The result: The material only got stronger. “The material became slightly more elastic as it was recycled, and its tensile strength also increased slightly,” Zhang said.
While the material can be recycled, it appears particularly well-suited to being reused, Taynton said. “Most materials, once they wear out, they are no longer useful, but our stuff, most of the things we’re going to be making, after its initial use, people can just heat it up and mold it into something else they want to use it for.”
In theory, based on the group’s observations, Zhang said, a piece of plastic equipment made from this type of malleable polymer could be remolded with water or a hair dryer to another form or, if cracked, repaired.
“Because it can be processed at such low temperature, it can be molded directly onto your body without burning you, but it’s actually stronger than the materials they currently use for prosthetics and orthopedics,” Taynton said. “So this could really change the way things are done in that industry.”
Further, the malleable polymer could open the door to customized sporting goods such as “pads that you can mold directly on (to the body), that fit perfectly, that don’t have to be bulky and can be lower-profile,” he added.
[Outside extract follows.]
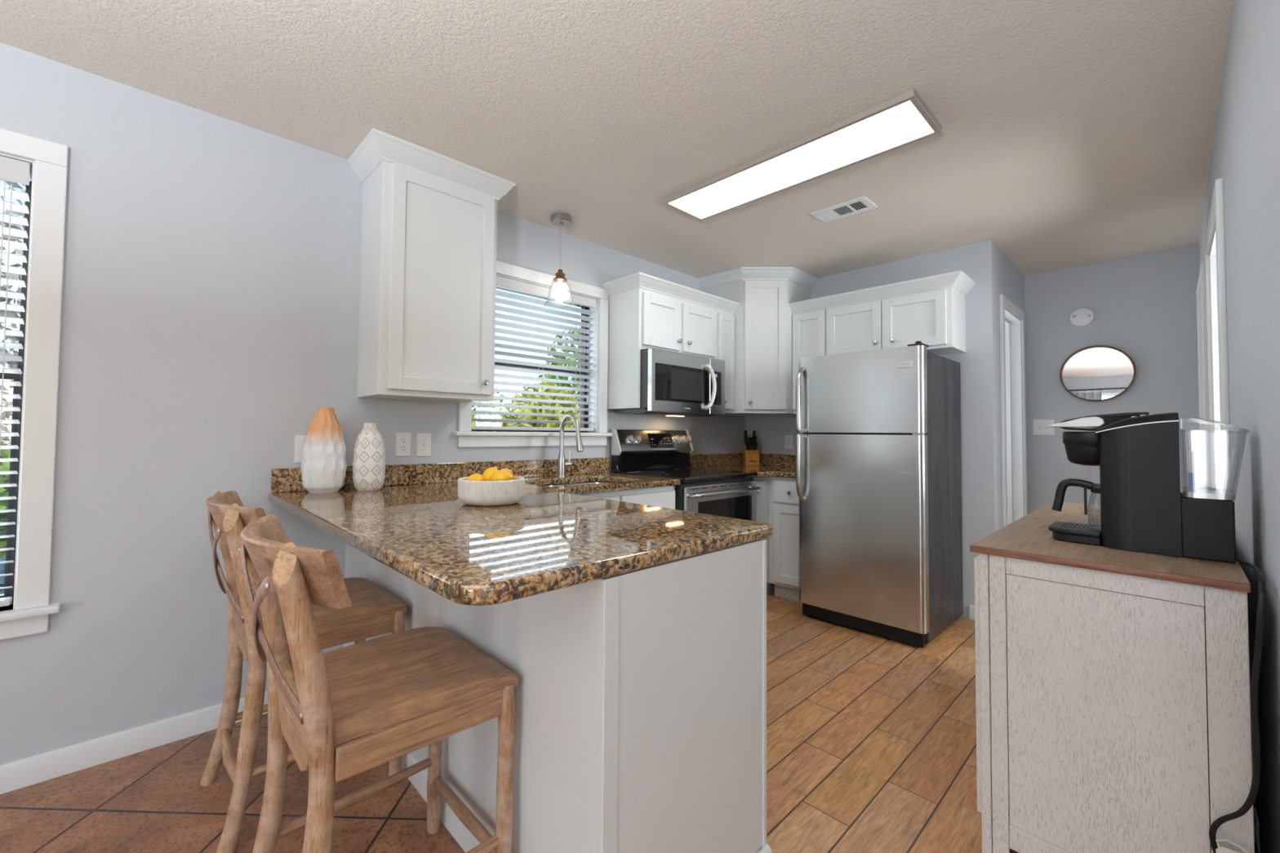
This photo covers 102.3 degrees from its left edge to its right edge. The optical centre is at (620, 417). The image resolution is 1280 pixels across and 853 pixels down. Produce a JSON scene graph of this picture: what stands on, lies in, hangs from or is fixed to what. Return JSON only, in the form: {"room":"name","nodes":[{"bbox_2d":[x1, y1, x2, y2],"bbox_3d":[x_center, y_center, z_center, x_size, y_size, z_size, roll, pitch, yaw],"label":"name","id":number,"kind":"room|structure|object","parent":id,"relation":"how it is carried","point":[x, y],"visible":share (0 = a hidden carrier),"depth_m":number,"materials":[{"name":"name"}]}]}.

In the case of a sports team, “you could basically have one set of pads, and every year you have a different team, you can remold those pads onto the new team. So they’re custom fit, but they can be custom refit.”
Zhang said: “This field is emerging. … It really has a bright future.”
Taynton added, “I hope so, because it’s better.”
Apart from the future, malleable plastics have a past, Taynton noted. For decades, researchers have known that some plastics could be malleable. But at that time, the goal was to create hard plastics that would not lose their shape.
Malleable plastics were said to have had “creep,” and “it was not looked favorably upon,” Taynton said. “Only recently, people have looked back, and it’s exactly the same phenomenon, this ‘creep,’ and ‘creep’ sounds bad.”
“But under our noses all this time was the ability to reuse and recycle (hard plastics), but it’s just not the direction industry went at that time. Now that our society has changed and our outlook has changed, we’re looking back at old papers,” as far back as 1954, that document different types of malleable polymers.
The CU-Boulder team’s discovery is elegantly simple, Zhang said. “It sounds like it’s straightforward, but it works really well. And that’s why industry will also show interest in that kind of technology, because they have an interest in something not exotic, not fancy, but scalable, reliable.”
The researchers are also exploring several other promising applications for their technology.
“The great thing is that this discovery is related to the chemical bond that holds the polymer together. By simply using different starting materials, one could potentially generate malleable polymers with limitless combinations of mechanical, chemical, optical, or electrical properties,” Zhang said.
Taynton noted that one of the pioneers in the field of covalent adaptive networks is another CU-Boulder faculty member, Christopher Bowman, distinguished professor of chemical and biological engineering.
Zhang has been recognized for other work as well. Last year, he won a prestigious Sloan Research Fellowship. That award recognized Zhang’s work in developing novel materials with potential applications in gas separation and storage, solar-energy conversion, chemical sensing and catalysis.
The gas-separation work could lead to new and improved mechanisms of “clean coal”—or carbon capture and sequestration—in which carbon dioxide is captured and pumped underground, where it can become inert.